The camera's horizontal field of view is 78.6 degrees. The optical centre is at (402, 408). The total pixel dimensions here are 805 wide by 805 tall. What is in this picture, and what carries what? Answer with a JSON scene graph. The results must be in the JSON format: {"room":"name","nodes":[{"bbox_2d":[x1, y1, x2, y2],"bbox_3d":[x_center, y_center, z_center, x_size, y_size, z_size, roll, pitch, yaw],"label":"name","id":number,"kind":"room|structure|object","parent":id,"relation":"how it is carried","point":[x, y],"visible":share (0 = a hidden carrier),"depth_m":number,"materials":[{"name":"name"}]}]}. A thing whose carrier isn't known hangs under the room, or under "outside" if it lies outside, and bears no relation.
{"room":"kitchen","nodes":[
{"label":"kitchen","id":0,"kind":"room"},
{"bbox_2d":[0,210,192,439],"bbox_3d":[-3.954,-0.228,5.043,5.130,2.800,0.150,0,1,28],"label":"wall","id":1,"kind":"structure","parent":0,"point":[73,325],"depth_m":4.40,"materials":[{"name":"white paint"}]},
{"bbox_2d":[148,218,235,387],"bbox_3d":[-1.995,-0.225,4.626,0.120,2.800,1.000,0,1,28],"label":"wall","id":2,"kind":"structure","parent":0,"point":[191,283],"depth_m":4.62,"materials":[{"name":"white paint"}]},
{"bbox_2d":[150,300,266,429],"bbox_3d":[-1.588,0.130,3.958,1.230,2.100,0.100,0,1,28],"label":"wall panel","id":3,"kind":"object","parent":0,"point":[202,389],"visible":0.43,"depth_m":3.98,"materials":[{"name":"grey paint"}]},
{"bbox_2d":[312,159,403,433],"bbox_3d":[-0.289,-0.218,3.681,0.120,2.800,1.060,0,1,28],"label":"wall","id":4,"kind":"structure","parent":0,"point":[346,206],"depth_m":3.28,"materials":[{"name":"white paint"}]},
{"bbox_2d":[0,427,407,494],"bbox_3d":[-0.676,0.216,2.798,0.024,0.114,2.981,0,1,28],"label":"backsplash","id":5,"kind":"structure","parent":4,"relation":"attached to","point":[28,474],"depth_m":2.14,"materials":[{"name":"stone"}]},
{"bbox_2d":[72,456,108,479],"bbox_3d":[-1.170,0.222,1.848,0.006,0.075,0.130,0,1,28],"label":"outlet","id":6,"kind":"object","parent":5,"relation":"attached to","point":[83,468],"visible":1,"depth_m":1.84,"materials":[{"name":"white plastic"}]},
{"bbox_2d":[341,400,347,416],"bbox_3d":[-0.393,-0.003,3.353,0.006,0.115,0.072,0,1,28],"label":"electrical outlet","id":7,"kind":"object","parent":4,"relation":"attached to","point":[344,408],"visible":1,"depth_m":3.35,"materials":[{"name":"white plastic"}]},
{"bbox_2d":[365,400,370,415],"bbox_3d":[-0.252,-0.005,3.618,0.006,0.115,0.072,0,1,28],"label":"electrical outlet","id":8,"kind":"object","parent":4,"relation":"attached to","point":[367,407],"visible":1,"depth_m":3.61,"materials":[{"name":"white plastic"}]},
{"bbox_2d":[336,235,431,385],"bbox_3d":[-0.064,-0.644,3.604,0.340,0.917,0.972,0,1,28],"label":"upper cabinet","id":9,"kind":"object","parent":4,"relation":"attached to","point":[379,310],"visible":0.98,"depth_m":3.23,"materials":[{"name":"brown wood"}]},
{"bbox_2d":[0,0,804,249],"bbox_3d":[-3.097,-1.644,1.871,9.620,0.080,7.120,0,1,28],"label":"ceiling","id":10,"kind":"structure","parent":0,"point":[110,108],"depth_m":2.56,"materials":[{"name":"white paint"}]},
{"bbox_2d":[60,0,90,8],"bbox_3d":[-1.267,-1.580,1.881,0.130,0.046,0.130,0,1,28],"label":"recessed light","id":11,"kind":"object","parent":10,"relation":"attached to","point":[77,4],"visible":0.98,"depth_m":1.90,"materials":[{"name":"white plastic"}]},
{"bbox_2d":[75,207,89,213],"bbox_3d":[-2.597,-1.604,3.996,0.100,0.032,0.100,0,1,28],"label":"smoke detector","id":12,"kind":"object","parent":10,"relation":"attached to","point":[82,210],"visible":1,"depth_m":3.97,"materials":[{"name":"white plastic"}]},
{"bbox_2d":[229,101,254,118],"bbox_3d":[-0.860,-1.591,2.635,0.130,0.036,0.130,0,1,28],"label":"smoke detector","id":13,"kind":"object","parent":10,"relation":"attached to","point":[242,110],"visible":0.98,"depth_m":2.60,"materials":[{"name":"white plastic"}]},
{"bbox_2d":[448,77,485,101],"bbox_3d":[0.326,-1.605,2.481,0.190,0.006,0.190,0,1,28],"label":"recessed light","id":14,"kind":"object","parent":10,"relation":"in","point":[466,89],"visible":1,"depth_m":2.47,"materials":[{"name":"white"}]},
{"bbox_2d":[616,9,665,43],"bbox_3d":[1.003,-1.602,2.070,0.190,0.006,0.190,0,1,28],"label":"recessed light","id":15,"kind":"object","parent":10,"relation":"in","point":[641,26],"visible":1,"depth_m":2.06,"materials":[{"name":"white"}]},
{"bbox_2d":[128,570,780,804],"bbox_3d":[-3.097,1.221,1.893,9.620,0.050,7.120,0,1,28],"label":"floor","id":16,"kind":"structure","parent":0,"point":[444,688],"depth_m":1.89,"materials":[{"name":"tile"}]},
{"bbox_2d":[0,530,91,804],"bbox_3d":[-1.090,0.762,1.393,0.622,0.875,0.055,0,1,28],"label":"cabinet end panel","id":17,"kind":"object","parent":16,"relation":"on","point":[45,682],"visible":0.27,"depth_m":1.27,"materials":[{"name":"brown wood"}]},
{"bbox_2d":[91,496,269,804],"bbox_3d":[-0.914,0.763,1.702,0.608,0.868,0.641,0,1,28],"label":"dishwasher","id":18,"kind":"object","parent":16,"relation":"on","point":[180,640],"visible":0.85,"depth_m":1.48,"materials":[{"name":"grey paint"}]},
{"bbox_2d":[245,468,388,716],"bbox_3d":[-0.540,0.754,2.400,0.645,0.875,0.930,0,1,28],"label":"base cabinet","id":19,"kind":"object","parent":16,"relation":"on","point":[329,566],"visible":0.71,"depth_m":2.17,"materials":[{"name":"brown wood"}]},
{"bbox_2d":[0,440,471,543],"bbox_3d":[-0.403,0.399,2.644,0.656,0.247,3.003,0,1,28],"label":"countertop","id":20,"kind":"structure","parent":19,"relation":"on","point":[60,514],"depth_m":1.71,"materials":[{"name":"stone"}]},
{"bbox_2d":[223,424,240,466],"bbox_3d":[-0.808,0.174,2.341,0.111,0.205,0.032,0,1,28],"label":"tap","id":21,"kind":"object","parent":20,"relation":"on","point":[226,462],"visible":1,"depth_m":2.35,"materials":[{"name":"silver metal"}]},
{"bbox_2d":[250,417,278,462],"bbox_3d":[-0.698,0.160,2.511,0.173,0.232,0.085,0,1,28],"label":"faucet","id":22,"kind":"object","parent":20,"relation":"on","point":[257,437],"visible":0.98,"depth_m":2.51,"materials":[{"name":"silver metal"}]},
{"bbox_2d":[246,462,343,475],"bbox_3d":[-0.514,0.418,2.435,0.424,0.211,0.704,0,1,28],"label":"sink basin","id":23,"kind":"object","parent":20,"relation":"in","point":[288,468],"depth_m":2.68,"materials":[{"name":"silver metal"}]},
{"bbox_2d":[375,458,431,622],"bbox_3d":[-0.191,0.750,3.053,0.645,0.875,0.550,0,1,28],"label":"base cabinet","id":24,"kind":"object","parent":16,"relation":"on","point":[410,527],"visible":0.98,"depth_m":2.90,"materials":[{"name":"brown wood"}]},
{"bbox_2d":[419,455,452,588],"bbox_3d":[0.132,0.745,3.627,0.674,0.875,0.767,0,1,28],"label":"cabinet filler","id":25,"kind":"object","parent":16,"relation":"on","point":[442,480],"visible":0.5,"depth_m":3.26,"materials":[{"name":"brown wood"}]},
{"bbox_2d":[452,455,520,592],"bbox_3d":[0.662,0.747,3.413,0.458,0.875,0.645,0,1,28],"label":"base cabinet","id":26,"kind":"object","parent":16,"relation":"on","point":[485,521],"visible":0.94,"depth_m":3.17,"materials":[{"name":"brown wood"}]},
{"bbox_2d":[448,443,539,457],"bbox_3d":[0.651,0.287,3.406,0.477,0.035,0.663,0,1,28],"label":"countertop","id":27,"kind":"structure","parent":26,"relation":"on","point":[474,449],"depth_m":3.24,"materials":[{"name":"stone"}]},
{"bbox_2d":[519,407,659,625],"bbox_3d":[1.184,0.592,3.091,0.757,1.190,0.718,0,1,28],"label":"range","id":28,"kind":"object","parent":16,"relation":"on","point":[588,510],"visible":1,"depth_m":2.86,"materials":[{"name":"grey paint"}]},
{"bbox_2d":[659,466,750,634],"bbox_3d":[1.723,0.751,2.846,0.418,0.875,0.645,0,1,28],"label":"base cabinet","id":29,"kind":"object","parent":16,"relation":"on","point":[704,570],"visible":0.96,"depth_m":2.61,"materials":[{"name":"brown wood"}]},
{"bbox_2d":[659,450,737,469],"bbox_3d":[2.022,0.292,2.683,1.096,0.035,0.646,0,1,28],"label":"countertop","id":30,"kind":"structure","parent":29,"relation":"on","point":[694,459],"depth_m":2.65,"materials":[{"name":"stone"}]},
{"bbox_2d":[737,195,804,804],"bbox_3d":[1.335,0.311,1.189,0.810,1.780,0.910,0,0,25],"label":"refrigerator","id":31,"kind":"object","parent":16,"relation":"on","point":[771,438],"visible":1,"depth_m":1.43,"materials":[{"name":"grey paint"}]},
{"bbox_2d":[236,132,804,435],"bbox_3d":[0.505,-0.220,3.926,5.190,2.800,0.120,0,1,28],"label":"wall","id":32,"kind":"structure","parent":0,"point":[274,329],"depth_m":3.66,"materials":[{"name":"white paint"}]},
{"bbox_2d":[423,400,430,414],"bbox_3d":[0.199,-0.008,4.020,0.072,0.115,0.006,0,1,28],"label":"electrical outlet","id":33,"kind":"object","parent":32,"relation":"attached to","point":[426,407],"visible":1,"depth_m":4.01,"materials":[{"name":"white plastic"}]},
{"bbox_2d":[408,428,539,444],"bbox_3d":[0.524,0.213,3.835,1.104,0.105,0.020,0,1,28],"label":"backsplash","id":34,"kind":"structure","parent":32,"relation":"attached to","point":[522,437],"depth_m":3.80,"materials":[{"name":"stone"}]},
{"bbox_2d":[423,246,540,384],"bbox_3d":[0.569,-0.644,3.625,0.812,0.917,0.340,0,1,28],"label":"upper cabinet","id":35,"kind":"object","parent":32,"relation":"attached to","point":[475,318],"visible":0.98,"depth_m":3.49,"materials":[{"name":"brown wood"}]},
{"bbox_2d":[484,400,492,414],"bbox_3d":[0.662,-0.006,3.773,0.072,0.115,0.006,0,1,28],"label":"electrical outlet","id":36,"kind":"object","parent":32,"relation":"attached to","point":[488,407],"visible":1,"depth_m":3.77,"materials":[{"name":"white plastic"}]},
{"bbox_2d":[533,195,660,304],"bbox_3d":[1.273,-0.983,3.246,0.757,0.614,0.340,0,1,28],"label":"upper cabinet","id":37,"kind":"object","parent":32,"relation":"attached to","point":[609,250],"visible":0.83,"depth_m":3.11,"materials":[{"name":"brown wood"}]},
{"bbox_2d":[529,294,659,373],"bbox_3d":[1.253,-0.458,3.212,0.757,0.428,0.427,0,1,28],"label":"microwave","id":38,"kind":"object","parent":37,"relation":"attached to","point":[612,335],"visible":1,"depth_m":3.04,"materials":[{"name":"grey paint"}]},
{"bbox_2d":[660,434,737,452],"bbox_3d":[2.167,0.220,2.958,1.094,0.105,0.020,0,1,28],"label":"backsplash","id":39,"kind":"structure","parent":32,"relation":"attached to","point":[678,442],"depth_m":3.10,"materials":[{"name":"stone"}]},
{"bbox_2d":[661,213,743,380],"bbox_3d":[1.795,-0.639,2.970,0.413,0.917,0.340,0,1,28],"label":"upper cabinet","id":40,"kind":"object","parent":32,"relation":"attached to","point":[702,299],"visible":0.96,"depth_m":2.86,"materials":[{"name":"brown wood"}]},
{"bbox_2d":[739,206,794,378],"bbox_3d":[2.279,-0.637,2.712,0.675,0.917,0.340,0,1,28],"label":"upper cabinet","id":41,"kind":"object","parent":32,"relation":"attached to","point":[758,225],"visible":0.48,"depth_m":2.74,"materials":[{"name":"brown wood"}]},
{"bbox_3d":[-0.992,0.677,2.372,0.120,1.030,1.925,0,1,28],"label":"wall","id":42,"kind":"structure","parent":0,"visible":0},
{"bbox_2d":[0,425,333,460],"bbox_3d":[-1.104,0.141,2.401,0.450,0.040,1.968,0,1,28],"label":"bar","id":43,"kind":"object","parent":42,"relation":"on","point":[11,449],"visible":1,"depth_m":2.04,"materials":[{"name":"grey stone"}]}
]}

====

→ Directions for this task: Go through the records and copy each line with "kitchen" in it.

→ Reply to the exercise:
{"room":"kitchen","nodes":[
{"label":"kitchen","id":0,"kind":"room"},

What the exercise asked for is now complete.